There are three levels of Pranadharana but for now we will just focus on one thing at a time, concentrate on the first level and try to train our mind to remain on one topic i.e. breath

Level 1 –

Pranadharana Pratham (Fixation of the Mind) is simply counting of the breath cycles, One inhalation and one exhalation is one round, one breath.

Benefits:


1. The Thoracic cage becomes flexible and the breathing capacity is increased.

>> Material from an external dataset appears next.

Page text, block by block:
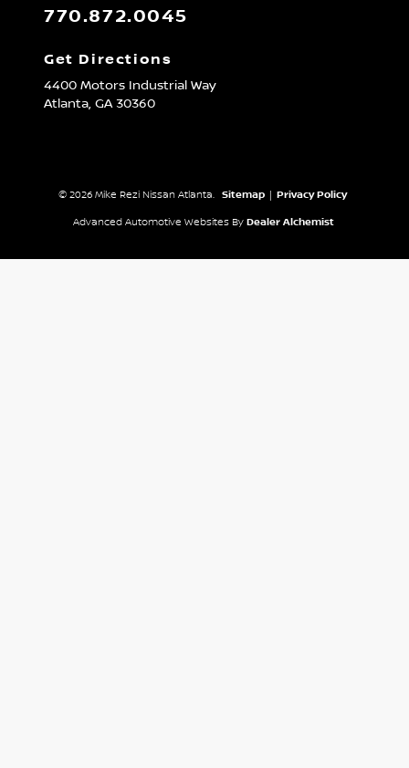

Because of this, respiratory problems such as asthma, breathlessness, etc. are kept at bay


2. Parvatasana is a good preparatory practice for pranayama, meditation


3. Because of the stretch on the spinal column, the blood circulation within the vertebral region improves and therefore, the vitality and functional efficiency of the nerves coming out of the vertebrae improves considerably


4. Unnatural curvature of the spine and minor displacement of the vertebrae are corrected

5. Parvatasana is very beneficial for adolescent girls. The stunted development of the bust (and in elderly women the overdevelopment or sagging of the breasts) is corrected by the daily practice of this Asana and the breasts attain a proper tone. Hence this Asana is especially beneficial to women after delivery.

So Friends, Include this Asana in your daily practice and derive maximum benefits from it.